Government-Issued IDs#
National ID numbers, passport numbers, driver license numbers, social security numbers, and tax IDs. Covers 75+ countries with country-specific formats.
Financial Identifiers#
Credit card numbers, IBANs, SWIFT/BIC codes, bank account numbers, and securities identifiers (CUSIP, ISIN, SEDOL, LEI).
Location Data#
Addresses, postal codes, GPS coordinates, and IP addresses.
Digital Identifiers#
Email addresses, phone numbers, URLs, MAC addresses, and license plates.
Technical Secrets#
API keys, access tokens, SSH keys, database connection strings, and credentials from 30+ platforms (cloud providers, AI services, SaaS tools).
Healthcare#
Medical record numbers, prescription numbers, diagnosis codes (ICD-10, ICD-11), procedure codes, and country-specific health insurance numbers.
Organization#
Company names, legal entity identifiers, and registration numbers.
Temporal#
Dates, times, and durations that may be personally identifying.
For the complete list of all 390+ entity types and 157+ presets, see the Entity & Preset Inventory.
Backend Request Limits#
The analyzer enforces server-side limits on every request to prevent resource exhaustion. These limits apply regardless of which client sends the request.

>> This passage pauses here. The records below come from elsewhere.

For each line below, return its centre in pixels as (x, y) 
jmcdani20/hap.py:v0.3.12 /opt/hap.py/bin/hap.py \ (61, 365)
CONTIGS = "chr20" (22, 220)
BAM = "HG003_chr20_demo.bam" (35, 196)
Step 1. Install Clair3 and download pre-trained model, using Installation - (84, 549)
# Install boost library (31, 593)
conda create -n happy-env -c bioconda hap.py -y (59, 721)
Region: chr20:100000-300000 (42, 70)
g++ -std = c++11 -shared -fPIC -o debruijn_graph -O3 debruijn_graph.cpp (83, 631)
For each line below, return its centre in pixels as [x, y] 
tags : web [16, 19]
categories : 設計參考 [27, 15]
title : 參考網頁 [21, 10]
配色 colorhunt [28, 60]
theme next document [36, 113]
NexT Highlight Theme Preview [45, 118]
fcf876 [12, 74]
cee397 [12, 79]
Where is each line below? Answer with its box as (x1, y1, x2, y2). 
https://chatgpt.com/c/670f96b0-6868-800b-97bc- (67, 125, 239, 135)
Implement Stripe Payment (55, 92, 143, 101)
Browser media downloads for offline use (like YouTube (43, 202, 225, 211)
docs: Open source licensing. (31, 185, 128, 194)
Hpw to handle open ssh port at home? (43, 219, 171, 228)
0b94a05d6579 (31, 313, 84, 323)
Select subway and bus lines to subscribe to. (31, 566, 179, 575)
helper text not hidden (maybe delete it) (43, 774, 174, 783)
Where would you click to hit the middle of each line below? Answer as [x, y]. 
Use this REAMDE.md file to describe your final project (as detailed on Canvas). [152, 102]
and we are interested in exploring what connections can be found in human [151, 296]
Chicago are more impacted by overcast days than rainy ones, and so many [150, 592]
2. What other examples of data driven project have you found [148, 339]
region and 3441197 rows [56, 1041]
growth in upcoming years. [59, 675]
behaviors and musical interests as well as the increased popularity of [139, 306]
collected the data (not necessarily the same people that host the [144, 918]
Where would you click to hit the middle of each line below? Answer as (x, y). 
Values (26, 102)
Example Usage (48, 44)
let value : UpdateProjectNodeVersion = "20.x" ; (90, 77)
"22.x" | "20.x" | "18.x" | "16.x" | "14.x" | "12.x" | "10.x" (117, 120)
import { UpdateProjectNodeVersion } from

| Limit | Value | Description |
|---|---|---|
| Entity types per request | 250 | Maximum entity types in the filter list |
| Ad-hoc recognizers per request | 50 | Maximum custom recognizers |
| Patterns per recognizer | 10 | Maximum regex patterns per ad-hoc recognizer |
| Context words per recognizer | 30 | Maximum context boost words |
| Total ad-hoc patterns per request | 200 | Total regex compilation budget |
Requests exceeding these limits receive a 422 validation error with a descriptive message. Clients can discover the current limits via the GET /limits endpoint.
Language Selection#
Auto-Detect (Default)#
The system identifies the primary language of the input text automatically. This works well for most cases.
Manual Selection#
Choose a specific language to:
- Load the correct NLP model for that language, improving name and location detection.
- Activate language-specific context words for pattern recognizers.
- Improve OCR accuracy when processing images.
What Language Affects#
| Component | Effect of Language Selection |
|---|---|
| NLP models | Loads the appropriate language model for name/location detection |
| Context words | Activates language-specific context words that boost confidence |
| OCR (images) | Sends a language hint to the OCR engine for better text extraction |
| Pattern matching | Not affected -- patterns match data format regardless of language |
Tips for Best Results#
-
Provide more context. Longer text gives the Analyzer more surrounding words to evaluate. A credit card number in isolation may score lower than one preceded by "Card Number:".
-
Use the right preset. Country-specific presets enable only the relevant entity types, reducing false positives. If you are processing German documents, select the Germany preset.
-
Check low-confidence detections. Entities with scores below 0.5 are more likely to be false positives. Review them before anonymizing.
-
Select the correct language. If auto-detect picks the wrong language, manually select the correct one. This improves NLP detection significantly.
-
Include headers and labels. Documents with clear labels like "Name:", "Address:", "Tax ID:" provide strong context words that boost confidence scores.
-
Review before anonymizing. Always review detected entities and deselect any false positives before proceeding to anonymization.